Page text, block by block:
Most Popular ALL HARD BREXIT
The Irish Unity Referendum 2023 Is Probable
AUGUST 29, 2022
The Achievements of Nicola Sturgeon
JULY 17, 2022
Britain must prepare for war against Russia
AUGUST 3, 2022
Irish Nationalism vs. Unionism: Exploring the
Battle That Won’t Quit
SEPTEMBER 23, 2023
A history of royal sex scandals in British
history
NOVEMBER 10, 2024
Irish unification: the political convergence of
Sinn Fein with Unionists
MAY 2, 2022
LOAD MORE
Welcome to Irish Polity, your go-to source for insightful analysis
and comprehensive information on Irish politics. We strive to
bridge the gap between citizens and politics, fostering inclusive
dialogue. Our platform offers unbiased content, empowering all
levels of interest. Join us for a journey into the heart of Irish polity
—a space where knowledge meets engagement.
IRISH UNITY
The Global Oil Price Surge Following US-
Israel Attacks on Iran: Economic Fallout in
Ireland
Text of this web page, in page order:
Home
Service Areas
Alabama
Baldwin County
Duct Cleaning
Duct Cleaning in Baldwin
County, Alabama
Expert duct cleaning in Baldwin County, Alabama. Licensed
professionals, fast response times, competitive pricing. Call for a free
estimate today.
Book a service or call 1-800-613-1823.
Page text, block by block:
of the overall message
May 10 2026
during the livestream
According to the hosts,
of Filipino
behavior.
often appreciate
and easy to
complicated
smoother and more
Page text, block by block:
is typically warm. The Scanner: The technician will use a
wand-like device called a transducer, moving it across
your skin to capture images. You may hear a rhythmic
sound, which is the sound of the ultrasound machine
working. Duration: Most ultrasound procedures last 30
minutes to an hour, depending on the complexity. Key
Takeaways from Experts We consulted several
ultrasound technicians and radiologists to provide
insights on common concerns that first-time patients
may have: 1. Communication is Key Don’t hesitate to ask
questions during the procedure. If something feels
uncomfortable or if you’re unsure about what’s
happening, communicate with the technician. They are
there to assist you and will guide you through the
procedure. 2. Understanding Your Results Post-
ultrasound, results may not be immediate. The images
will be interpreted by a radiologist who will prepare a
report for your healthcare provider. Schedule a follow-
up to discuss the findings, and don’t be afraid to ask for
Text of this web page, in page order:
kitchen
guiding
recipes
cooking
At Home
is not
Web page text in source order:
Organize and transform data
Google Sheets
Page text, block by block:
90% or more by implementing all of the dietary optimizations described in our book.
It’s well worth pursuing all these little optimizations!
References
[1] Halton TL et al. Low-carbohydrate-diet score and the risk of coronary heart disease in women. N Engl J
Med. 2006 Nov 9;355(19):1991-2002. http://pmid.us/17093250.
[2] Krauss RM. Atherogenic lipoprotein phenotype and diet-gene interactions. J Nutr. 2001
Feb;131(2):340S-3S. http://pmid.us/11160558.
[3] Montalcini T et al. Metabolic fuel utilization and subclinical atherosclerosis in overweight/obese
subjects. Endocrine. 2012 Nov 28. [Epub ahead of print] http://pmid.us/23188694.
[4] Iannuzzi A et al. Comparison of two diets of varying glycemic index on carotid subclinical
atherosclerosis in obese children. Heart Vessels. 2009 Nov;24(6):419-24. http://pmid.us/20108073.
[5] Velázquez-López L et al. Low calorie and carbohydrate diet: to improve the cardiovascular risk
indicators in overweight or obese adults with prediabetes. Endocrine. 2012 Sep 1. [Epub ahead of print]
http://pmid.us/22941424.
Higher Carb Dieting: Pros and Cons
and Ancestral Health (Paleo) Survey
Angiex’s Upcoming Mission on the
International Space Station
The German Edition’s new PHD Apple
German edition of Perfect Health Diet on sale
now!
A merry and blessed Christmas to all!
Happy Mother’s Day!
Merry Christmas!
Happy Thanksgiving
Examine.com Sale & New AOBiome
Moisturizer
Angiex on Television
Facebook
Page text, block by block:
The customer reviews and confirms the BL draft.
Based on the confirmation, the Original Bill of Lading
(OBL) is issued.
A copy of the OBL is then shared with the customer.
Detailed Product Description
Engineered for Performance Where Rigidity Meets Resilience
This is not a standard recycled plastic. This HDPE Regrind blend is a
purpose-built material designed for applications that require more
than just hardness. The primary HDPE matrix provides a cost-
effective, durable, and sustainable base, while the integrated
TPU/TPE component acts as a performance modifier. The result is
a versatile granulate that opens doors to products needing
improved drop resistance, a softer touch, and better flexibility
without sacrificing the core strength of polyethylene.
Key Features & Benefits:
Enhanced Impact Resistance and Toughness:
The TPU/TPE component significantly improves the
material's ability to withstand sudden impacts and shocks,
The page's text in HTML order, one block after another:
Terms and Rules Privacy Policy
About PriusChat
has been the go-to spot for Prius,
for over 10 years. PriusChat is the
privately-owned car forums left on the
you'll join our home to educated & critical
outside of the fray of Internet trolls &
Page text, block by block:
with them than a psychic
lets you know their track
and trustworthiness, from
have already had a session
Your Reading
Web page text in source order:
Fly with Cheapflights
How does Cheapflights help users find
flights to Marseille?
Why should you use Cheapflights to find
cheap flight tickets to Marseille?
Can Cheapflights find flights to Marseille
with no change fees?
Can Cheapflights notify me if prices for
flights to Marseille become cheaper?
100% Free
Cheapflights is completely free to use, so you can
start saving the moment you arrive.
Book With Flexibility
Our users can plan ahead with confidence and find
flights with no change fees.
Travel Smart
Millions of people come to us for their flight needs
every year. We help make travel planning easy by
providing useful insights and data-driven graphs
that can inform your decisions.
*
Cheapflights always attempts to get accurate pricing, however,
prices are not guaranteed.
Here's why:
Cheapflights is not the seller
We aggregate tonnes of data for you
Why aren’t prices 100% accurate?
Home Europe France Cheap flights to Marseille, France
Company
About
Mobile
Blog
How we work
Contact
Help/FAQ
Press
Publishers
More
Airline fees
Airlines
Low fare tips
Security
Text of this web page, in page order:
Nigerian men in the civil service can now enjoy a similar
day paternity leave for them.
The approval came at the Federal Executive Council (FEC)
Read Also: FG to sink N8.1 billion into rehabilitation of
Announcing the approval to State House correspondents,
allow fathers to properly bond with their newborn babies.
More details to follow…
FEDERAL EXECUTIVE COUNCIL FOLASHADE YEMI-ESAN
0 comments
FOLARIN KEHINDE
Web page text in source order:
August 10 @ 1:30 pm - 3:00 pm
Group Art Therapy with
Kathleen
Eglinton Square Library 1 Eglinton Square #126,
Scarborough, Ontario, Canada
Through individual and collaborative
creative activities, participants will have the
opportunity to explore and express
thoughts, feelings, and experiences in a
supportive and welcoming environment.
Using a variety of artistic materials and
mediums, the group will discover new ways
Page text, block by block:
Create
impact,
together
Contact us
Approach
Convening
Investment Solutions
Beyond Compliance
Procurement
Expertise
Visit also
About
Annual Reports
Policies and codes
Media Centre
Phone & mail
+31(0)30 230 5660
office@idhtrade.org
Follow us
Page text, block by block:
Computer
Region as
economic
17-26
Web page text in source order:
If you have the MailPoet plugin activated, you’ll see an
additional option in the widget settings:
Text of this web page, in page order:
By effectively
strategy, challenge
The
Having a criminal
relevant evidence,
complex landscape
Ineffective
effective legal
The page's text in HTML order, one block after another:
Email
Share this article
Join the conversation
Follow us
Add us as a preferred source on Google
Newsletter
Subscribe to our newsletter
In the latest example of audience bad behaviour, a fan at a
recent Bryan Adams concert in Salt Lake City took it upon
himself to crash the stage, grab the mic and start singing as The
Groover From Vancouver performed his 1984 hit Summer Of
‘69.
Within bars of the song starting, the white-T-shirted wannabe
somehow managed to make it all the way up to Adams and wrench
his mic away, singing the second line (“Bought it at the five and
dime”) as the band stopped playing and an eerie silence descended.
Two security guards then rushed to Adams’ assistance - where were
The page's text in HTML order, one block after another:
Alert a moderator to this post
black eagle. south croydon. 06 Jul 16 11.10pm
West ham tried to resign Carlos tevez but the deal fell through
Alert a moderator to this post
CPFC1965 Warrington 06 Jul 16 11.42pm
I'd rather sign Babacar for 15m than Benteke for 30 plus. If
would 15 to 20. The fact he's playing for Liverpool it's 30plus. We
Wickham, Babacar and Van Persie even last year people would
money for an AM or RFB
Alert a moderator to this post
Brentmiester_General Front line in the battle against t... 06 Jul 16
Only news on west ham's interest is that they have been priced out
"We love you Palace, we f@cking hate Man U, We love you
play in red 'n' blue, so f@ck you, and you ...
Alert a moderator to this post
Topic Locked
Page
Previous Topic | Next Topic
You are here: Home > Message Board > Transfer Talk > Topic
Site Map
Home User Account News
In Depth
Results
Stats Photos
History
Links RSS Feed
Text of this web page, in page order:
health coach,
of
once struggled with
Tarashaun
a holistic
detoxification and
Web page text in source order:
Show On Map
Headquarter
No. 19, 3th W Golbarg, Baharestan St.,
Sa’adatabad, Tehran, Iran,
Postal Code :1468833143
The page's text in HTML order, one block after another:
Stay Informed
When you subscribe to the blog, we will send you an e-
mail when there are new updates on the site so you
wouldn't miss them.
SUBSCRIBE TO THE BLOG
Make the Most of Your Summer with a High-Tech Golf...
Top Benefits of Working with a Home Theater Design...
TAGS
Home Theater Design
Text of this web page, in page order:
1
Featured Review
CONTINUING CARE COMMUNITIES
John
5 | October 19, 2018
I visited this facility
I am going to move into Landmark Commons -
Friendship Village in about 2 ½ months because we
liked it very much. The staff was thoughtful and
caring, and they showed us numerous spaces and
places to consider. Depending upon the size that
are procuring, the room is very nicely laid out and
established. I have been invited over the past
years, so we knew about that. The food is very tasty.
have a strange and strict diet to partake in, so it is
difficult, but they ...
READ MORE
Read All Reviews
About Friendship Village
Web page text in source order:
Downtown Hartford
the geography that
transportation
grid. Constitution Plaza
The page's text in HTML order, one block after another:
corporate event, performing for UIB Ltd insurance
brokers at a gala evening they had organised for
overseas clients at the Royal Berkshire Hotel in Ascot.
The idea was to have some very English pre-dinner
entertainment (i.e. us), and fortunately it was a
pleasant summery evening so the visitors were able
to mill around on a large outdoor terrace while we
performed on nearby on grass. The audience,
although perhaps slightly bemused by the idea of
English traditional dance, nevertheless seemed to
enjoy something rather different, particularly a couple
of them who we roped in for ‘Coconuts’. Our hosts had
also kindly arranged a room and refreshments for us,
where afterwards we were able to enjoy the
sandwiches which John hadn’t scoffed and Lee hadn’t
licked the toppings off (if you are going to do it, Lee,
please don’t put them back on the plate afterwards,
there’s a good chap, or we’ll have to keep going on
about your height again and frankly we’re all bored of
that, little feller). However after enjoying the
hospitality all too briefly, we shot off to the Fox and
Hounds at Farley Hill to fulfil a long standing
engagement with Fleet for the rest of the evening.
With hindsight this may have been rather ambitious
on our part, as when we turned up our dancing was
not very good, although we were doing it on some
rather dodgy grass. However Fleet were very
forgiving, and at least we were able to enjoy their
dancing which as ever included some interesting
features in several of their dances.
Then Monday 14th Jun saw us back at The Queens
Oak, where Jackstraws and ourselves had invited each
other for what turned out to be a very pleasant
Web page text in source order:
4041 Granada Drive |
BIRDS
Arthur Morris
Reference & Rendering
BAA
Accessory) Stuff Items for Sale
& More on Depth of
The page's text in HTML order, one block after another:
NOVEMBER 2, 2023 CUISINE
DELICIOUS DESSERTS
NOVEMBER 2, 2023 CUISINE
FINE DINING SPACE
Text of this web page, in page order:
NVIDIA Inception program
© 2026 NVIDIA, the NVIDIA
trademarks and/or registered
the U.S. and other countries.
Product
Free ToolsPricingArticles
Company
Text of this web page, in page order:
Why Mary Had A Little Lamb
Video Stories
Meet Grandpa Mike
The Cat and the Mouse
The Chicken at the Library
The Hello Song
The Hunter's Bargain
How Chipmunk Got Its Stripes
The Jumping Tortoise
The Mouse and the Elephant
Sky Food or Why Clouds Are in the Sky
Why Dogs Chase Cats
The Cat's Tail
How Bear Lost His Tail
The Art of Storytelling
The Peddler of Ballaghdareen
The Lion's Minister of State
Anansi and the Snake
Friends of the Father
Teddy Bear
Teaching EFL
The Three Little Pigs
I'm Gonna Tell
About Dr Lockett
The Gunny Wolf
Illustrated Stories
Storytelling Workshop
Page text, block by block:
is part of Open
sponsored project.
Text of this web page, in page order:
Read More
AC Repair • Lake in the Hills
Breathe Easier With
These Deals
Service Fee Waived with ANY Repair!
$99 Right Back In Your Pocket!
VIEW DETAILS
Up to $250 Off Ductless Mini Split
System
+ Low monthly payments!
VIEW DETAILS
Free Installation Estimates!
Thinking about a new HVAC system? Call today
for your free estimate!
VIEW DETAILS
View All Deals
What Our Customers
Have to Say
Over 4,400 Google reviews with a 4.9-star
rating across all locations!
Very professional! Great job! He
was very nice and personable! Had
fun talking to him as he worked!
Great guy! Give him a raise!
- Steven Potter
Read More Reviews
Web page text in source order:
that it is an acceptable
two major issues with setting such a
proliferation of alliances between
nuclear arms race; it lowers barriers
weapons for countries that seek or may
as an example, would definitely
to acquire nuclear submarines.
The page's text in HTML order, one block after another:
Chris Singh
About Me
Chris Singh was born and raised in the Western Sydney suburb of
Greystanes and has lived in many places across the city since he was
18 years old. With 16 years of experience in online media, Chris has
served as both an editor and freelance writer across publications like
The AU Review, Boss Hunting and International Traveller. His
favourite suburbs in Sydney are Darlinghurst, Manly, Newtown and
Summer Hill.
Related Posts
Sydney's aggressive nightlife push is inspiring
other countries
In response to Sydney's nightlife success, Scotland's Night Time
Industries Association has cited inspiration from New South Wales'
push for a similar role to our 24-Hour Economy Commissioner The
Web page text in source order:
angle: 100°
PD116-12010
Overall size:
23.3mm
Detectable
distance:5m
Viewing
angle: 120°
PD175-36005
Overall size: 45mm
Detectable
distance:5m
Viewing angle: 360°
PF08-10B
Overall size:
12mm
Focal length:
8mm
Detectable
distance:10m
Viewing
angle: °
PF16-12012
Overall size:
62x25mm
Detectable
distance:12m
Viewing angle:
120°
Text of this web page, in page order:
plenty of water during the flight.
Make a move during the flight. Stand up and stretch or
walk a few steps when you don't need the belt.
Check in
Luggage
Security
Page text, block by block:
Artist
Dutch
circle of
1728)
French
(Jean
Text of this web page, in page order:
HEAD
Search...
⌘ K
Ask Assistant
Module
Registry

=-=-=-=-=

From the records above, give again exactly the lines running from the line with "mail when there" to the line with "brokers at a", inclusive.

mail when there are new updates on the site so you
wouldn't miss them.
SUBSCRIBE TO THE BLOG
Make the Most of Your Summer with a High-Tech Golf...
Top Benefits of Working with a Home Theater Design...
TAGS
Home Theater Design
Text of this web page, in page order:
1
Featured Review
CONTINUING CARE COMMUNITIES
John
5 | October 19, 2018
I visited this facility
I am going to move into Landmark Commons -
Friendship Village in about 2 ½ months because we
liked it very much. The staff was thoughtful and
caring, and they showed us numerous spaces and
places to consider. Depending upon the size that
are procuring, the room is very nicely laid out and
established. I have been invited over the past
years, so we knew about that. The food is very tasty.
have a strange and strict diet to partake in, so it is
difficult, but they ...
READ MORE
Read All Reviews
About Friendship Village
Web page text in source order:
Downtown Hartford
the geography that
transportation
grid. Constitution Plaza
The page's text in HTML order, one block after another:
corporate event, performing for UIB Ltd insurance
brokers at a gala evening they had organised for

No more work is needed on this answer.